Scaling and Improving Data Pipelines for an E-commerce Platform
The client, an online marketplace, started with online grocery shopping and later expanded into categories like fashion, home decor, electronics, lifestyle, etc. Having already launched in more than 200 local cities, they made quick business, shipping within an hour. As an increasingly global client with operations in four of the biggest cities in Poland, the client wants to make consumers’ lives easier and more efficient. To drive growth and cut operational costs, they needed a good data pipeline to better understand and optimize their business.
Challenge
One of our renowned e-commerce clients was experiencing major performance and cost issues with its current information processing processes. The client had a data processing pipeline stack (PySpark) built to handle a large flow of information in the Google Cloud Platform (GCP). However, these pipelines were inadequate and took a long time to execute, causing inconsistent results. Slow performance and wait times were not only increasing infrastructure expenses but also hampering clients’ access to timely insights. It also posed multiple performance issues for the client, such as unreliable Spark and Dataproc cluster configuration, inconsistent data formats, and code optimization. As the volume of information became larger and more processed, the client realized they needed to improve the code and use best practices when storing and processing it.
Our Approach
We solved the problems in several ways:
Code Optimization: The first thing we did was thoroughly analyze the client’s existing PySpark code and identify that it was executing multiple operations inefficiently, including data shuffling. To resolve the issue, we began by refactoring the code to eliminate unnecessary operations, which improved memory management.

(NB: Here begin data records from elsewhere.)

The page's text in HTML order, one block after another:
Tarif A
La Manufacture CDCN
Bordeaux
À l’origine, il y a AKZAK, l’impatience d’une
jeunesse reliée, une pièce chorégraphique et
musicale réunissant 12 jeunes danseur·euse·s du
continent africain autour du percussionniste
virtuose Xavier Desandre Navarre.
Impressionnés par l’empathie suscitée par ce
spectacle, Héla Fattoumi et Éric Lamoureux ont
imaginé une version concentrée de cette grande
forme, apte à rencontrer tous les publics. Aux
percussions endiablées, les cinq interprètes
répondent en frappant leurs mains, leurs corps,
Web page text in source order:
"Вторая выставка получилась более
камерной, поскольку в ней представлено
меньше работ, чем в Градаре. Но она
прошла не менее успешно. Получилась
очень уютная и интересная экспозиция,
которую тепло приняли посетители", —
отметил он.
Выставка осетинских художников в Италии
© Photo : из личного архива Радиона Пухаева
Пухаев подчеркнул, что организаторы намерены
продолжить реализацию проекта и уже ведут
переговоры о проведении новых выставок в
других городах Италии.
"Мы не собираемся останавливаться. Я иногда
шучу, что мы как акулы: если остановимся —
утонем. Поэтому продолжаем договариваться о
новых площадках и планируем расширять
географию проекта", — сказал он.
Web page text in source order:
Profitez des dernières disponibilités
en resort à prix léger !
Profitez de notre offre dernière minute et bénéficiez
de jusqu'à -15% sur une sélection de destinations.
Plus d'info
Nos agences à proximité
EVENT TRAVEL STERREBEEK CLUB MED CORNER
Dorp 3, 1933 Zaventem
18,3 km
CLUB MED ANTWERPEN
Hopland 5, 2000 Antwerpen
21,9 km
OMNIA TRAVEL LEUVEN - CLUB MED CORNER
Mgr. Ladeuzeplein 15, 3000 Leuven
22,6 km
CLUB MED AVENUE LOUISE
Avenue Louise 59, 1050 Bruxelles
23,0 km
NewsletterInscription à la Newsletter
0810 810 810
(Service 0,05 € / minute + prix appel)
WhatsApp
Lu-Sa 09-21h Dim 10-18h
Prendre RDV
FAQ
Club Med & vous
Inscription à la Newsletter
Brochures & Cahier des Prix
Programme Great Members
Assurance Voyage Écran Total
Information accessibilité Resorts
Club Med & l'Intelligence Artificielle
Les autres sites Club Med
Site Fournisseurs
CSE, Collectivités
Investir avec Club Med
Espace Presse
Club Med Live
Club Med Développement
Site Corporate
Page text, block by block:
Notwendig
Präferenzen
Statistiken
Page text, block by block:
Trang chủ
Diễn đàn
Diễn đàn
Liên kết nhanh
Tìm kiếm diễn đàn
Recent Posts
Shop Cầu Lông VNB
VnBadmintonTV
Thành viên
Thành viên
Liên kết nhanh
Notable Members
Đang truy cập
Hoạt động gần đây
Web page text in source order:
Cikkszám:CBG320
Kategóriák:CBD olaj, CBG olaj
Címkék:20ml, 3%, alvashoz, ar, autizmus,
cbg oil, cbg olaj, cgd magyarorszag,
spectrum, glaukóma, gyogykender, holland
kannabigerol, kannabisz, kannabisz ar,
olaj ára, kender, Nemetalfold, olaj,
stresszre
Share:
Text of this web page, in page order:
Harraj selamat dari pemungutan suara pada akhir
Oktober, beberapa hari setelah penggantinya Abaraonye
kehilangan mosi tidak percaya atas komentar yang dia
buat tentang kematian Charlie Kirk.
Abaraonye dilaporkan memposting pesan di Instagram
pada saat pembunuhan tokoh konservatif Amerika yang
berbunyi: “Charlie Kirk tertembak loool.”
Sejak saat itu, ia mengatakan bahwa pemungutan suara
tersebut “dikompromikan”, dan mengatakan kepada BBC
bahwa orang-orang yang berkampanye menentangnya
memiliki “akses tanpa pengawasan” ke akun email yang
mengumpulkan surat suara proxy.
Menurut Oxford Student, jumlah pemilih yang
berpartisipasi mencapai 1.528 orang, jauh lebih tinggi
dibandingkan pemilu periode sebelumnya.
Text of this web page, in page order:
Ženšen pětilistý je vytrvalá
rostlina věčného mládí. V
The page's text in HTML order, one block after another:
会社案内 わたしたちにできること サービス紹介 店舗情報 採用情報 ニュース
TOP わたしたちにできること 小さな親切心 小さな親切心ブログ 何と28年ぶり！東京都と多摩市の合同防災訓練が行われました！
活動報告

Optimizing Formats: The client had inefficient data formats, which caused slow reads/writes. We advised migrating to more scalable columnar formats to accelerate information read speed through compression and partitioning. This approach not only speeds up the process but also reduces storage costs.

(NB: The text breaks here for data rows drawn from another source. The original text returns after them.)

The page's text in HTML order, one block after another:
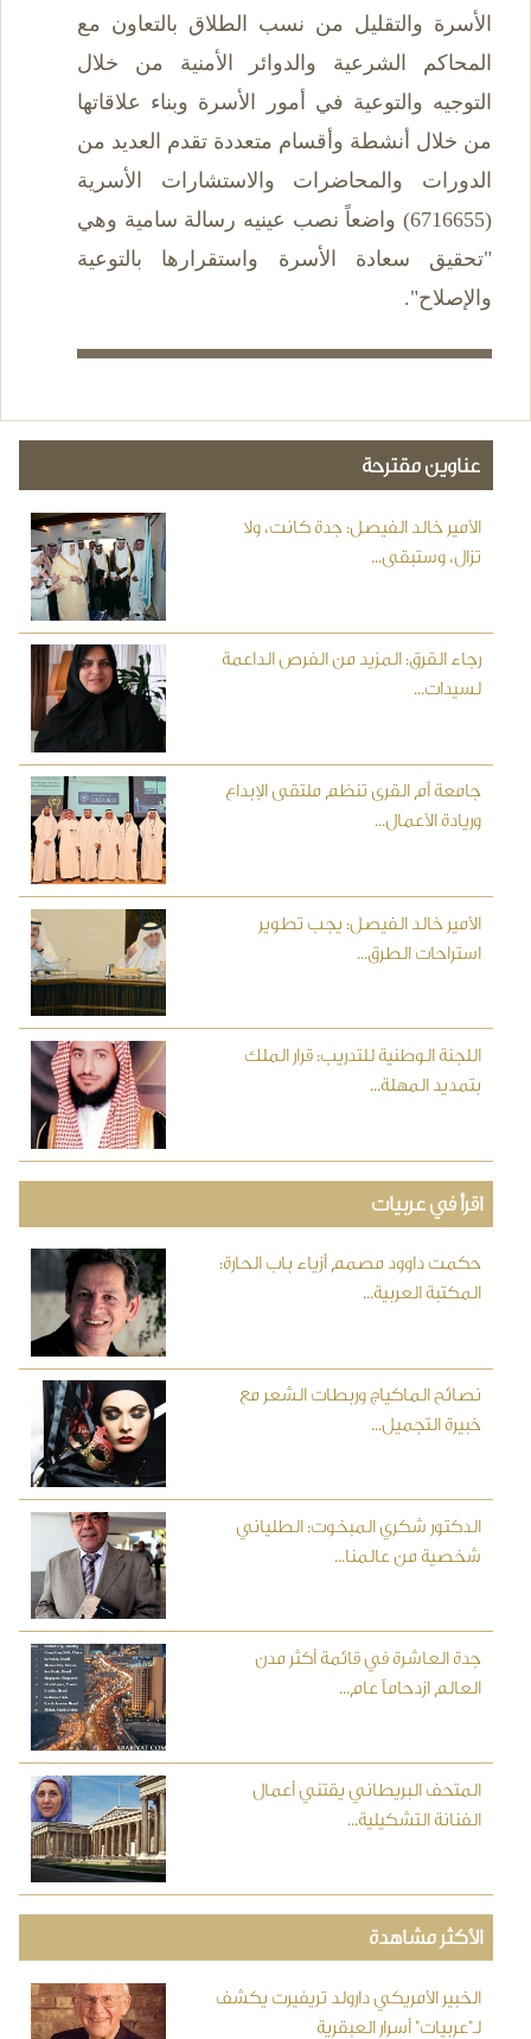
الأسرة والتقليل من نسب الطلاق بالتعاون مع
المحاكم الشرعية والدوائر الأمنية من خلال
التوجيه والتوعية في أمور الأسرة وبناء علاقاتها
من خلال أنشطة وأقسام متعددة تقدم العديد من
الدورات والمحاضرات والاستشارات الأسرية
(6716655) واضعاً نصب عينيه رسالة سامية وهي
"تحقيق سعادة الأسرة واستقرارها بالتوعية
والإصلاح".
عناوين مقترحة
الأمير خالد الفيصل: جدة كانت، ولا
تزال، وستبقى...
رجاء القرق: المزيد من الفرص الداعمة
لسيدات...
جامعة أم القرى تنظم ملتقى الإبداع
وريادة الأعمال...
الأمير خالد الفيصل: يجب تطوير
استراحات الطرق...
اللجنة الوطنية للتدريب: قرار الملك
بتمديد المهلة...
اقرأ في عربيات
حكمت داوود مصمم أزياء باب الحارة:
المكتبة العربية...
نصائح الماكياج وربطات الشعر مع
خبيرة التجميل...
الدكتور شكري المبخوت: الطلياني
شخصية من عالمنا...
جدة العاشرة في قائمة أكثر مدن
العالم ازدحاماً عام...
المتحف البريطاني يقتني أعمال
الفنانة التشكيلية...
الأكثر مشاهدة
الخبير الأمريكي دارولد تريفيرت يكشف
لـ"عربيات" أسرار العبقرية
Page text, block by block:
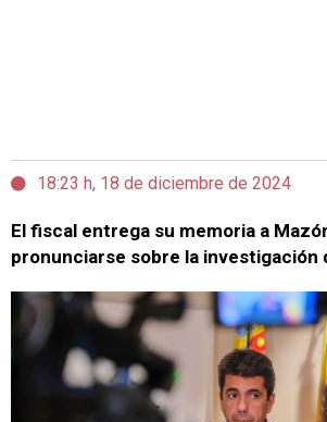
18:23 h, 18 de diciembre de 2024
El fiscal entrega su memoria a
pronunciarse sobre la investigación
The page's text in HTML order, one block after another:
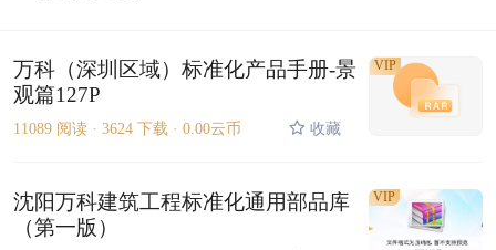
万科（深圳区域）标准化产品手册-景
观篇127P
11089 阅读 · 3624 下载 · 0.00云币 收藏
VIP
沈阳万科建筑工程标准化通用部品库
（第一版）
VIP
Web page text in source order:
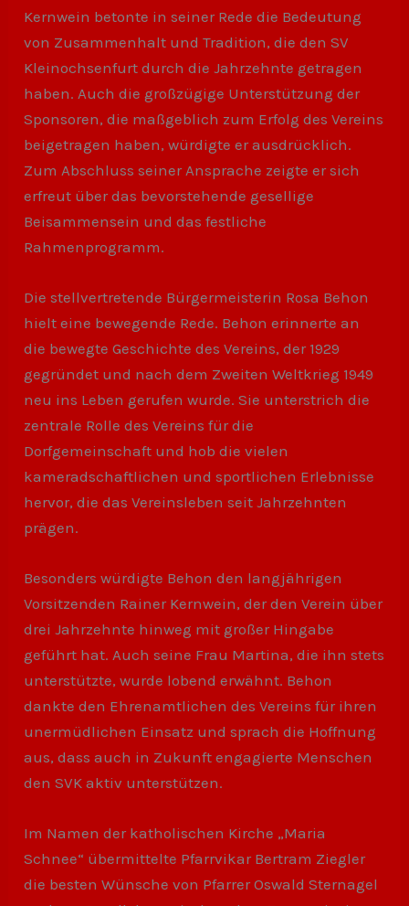
Kernwein betonte in seiner Rede die Bedeutung
von Zusammenhalt und Tradition, die den SV
Kleinochsenfurt durch die Jahrzehnte getragen
haben. Auch die großzügige Unterstützung der
Sponsoren, die maßgeblich zum Erfolg des Vereins
beigetragen haben, würdigte er ausdrücklich.
Zum Abschluss seiner Ansprache zeigte er sich
erfreut über das bevorstehende gesellige
Beisammensein und das festliche
Rahmenprogramm.
Die stellvertretende Bürgermeisterin Rosa Behon
hielt eine bewegende Rede. Behon erinnerte an
die bewegte Geschichte des Vereins, der 1929
gegründet und nach dem Zweiten Weltkrieg 1949
neu ins Leben gerufen wurde. Sie unterstrich die
zentrale Rolle des Vereins für die
Dorfgemeinschaft und hob die vielen
kameradschaftlichen und sportlichen Erlebnisse
hervor, die das Vereinsleben seit Jahrzehnten
prägen.
Besonders würdigte Behon den langjährigen
Vorsitzenden Rainer Kernwein, der den Verein über
drei Jahrzehnte hinweg mit großer Hingabe
geführt hat. Auch seine Frau Martina, die ihn stets
unterstützte, wurde lobend erwähnt. Behon
dankte den Ehrenamtlichen des Vereins für ihren
unermüdlichen Einsatz und sprach die Hoffnung
aus, dass auch in Zukunft engagierte Menschen
den SVK aktiv unterstützen.
Im Namen der katholischen Kirche „Maria
Schnee“ übermittelte Pfarrvikar Bertram Ziegler
die besten Wünsche von Pfarrer Oswald Sternagel
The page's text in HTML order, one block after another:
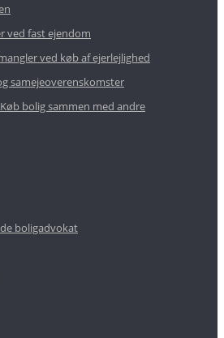
ved fast ejendom
ved køb af ejerlejlighed
samejeoverenskomster
bolig sammen med andre
boligadvokat
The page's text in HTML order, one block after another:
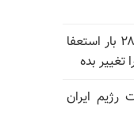
سرکرده حزب‌الله رژیم: پزشکیان ۲۸ بار استعفا
بده
رژیم ایران
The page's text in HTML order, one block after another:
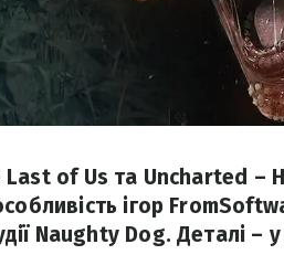
of Us та Uncharted –
ігор
Naughty Dog. Деталі – у
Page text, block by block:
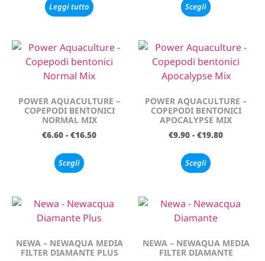
Leggi tutto Scegli
POWER AQUACULTURE –
COPEPODI BENTONICI
NORMAL MIX
€6.60 - €16.50
Scegli
POWER AQUACULTURE –
COPEPODI BENTONICI
APOCALYPSE MIX
€9.90 - €19.80
Scegli
NEWA – NEWAQUA MEDIA
FILTER DIAMANTE PLUS
NEWA – NEWAQUA MEDIA
FILTER DIAMANTE
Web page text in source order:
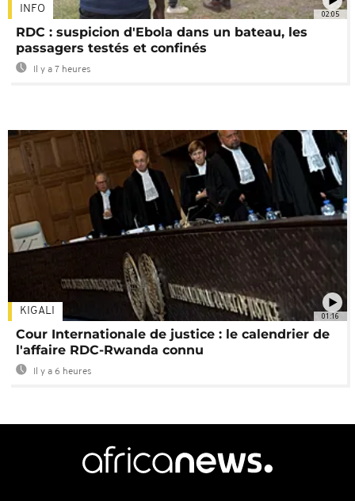
02:05
INFO
RDC : suspicion d'Ebola dans un bateau, les
passagers testés et confinés
Il y a 7 heures
01:16
KIGALI
Cour Internationale de justice : le calendrier de
l'affaire RDC-Rwanda connu
Il y a 6 heures
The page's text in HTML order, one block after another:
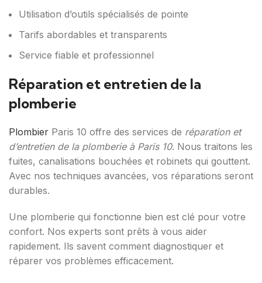
Utilisation d’outils spécialisés de pointe
Tarifs abordables et transparents
Service fiable et professionnel
Réparation et entretien de la
plomberie
Plombier Paris 10 offre des services de réparation et
d’entretien de la plomberie à Paris 10. Nous traitons les
fuites, canalisations bouchées et robinets qui gouttent.
Avec nos techniques avancées, vos réparations seront
durables.
Une plomberie qui fonctionne bien est clé pour votre
confort. Nos experts sont prêts à vous aider
rapidement. Ils savent comment diagnostiquer et
réparer vos problèmes efficacement.

Streaming & Processing of Instantaneous Data: The client needed streaming data to be processed in real-time. We added Kafka as a message broker for streamed information flow coming from other sources. Through Spark Structured Streaming in Databricks, we were able to process the information in real time and get almost instantaneous insights.
Took Advantage of BigQuery and Cloud SQL: We leveraged BigQuery and Cloud SQL to analyze and store information at scale. For analytics on fast structured details, BigQuery was applied, and for transactional data workloads, Cloud SQL was applied. These tools together helped us execute complex queries in almost real-time and perform the extraction, transformation, and loading of details from multiple sources seamlessly.

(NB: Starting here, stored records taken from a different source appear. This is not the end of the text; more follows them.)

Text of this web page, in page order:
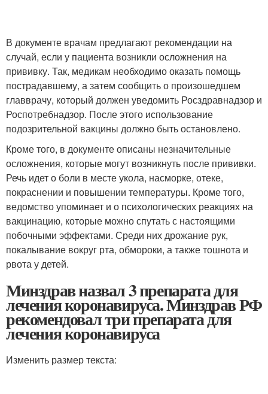
В документе врачам предлагают рекомендации на
случай, если у пациента возникли осложнения на
прививку. Так, медикам необходимо оказать помощь
пострадавшему, а затем сообщить о произошедшем
главврачу, который должен уведомить Росздравнадзор и
Роспотребнадзор. После этого использование
подозрительной вакцины должно быть остановлено.
Кроме того, в документе описаны незначительные
осложнения, которые могут возникнуть после прививки.
Речь идет о боли в месте укола, насморке, отеке,
покраснении и повышении температуры. Кроме того,
ведомство упоминает и о психологических реакциях на
вакцинацию, которые можно спутать с настоящими
побочными эффектами. Среди них дрожание рук,
покалывание вокруг рта, обмороки, а также тошнота и
рвота у детей.
Минздрав назвал 3 препарата для
лечения коронавируса. Минздрав РФ
рекомендовал три препарата для
лечения коронавируса
Изменить размер текста:
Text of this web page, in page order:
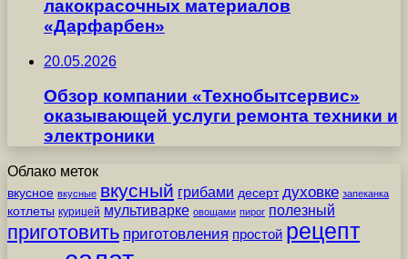
лакокрасочных материалов
«Дарфарбен»
20.05.2026
Обзор компании «Технобытсервис»
оказывающей услуги ремонта техники и
электроники
Облако меток
вкусное вкусные вкусный грибами десерт духовке запеканка
котлеты курицей мультиварке овощами пирог полезный
приготовить приготовления простой рецепт
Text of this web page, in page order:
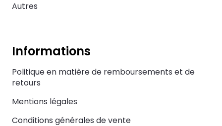
Autres
Informations
Politique en matière de remboursements et de
retours
Mentions légales
Conditions générales de vente
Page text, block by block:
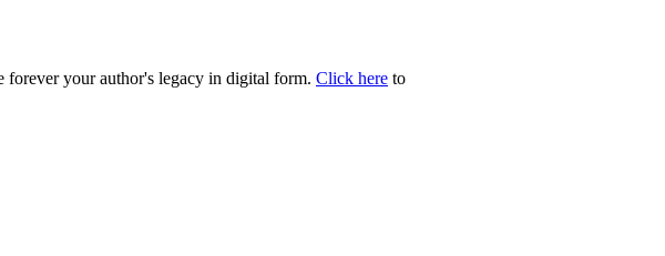
forever your author's legacy in digital form. Click here to
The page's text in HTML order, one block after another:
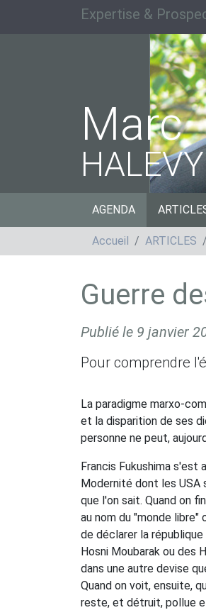
Expertise &
Marc
HALEVY
AGENDA
Accueil
ARTICLES
Guerre
Publié le 9 janvier
Pour comprendre
La paradigme marxo-
et la disparition de ses
personne ne peut,
Francis Fukushima
Modernité dont les USA
que l'on sait. Quand on
au nom du "monde libre"
de déclarer la république
Hosni Moubarak ou des
dans une autre devise
Quand on voit, ensuite,
reste, et détruit, pollue
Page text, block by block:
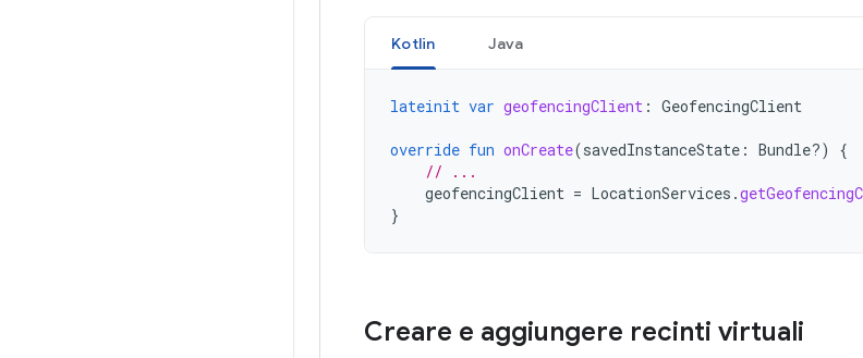
Kotlin Java
lateinit var geofencingClient : GeofencingClient
override fun onCreate(savedInstanceState : Bundle?)
{
// ...
geofencingClient = LocationServices .
}
Creare e aggiungere recinti virtuali
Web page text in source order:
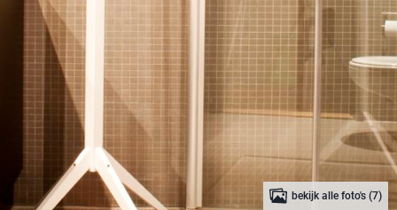
bekijk alle foto's (7)
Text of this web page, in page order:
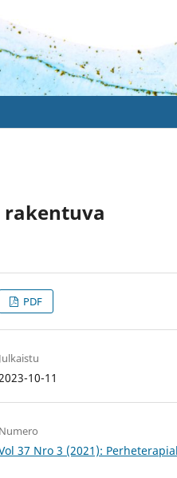
rakentuva
PDF
Julkaistu
10-11
Numero
37 Nro 3 (2021):
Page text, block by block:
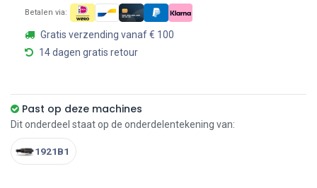
Betalen via:
Gratis verzending vanaf € 100
14 dagen gratis retour
Past op deze machines
Dit onderdeel staat op de onderdelentekening van:
1921B1
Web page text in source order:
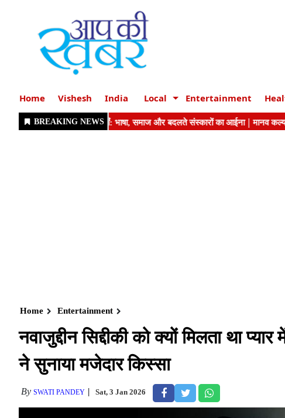
Home Vishesh India Local Entertainment
Home Entertainment
नवाजुद्दीन सिद्दीकी को क्यों मिलता था
ने सुनाया मजेदार किस्सा
By SWATI PANDEY Sat, 3 Jan 2026
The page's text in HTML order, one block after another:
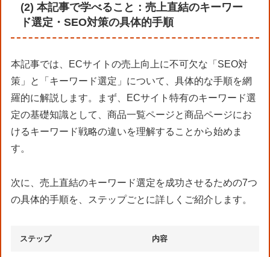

Impactful Storage and Management Solutions: We improved the data storage and management system by using Cloud Datastore to ensure the details were well structured and available in a systematic format for further processing.
Technologies We’ve Used
For the project, we use technologies like;
Google Cloud Platform to manage and create information storage
Utilize GCP services like Big Query, KAFKA, Cloud Data Store, and Cloud SQL
Spark SQL in Databricks
Final Outcome
Now the client gets robust, faster, and more efficient data pipelines. Our solution automated the processing workflows, resulting in a 15% reduction in cloud infrastructure costs. The redesign of Spark clusters, the use of high-performance formats, and integration with GCP tools like BigQuery and Cloud SQL made all the difference in improving performance and storage efficiency. Insights are delivered to the management team in real-time using Kafka and Spark, ensuring they are informed quickly. The client has received, in sum, a scalable, cost-effective information processing infrastructure that provides operational value to drive better business performance and more deliberate business decisions.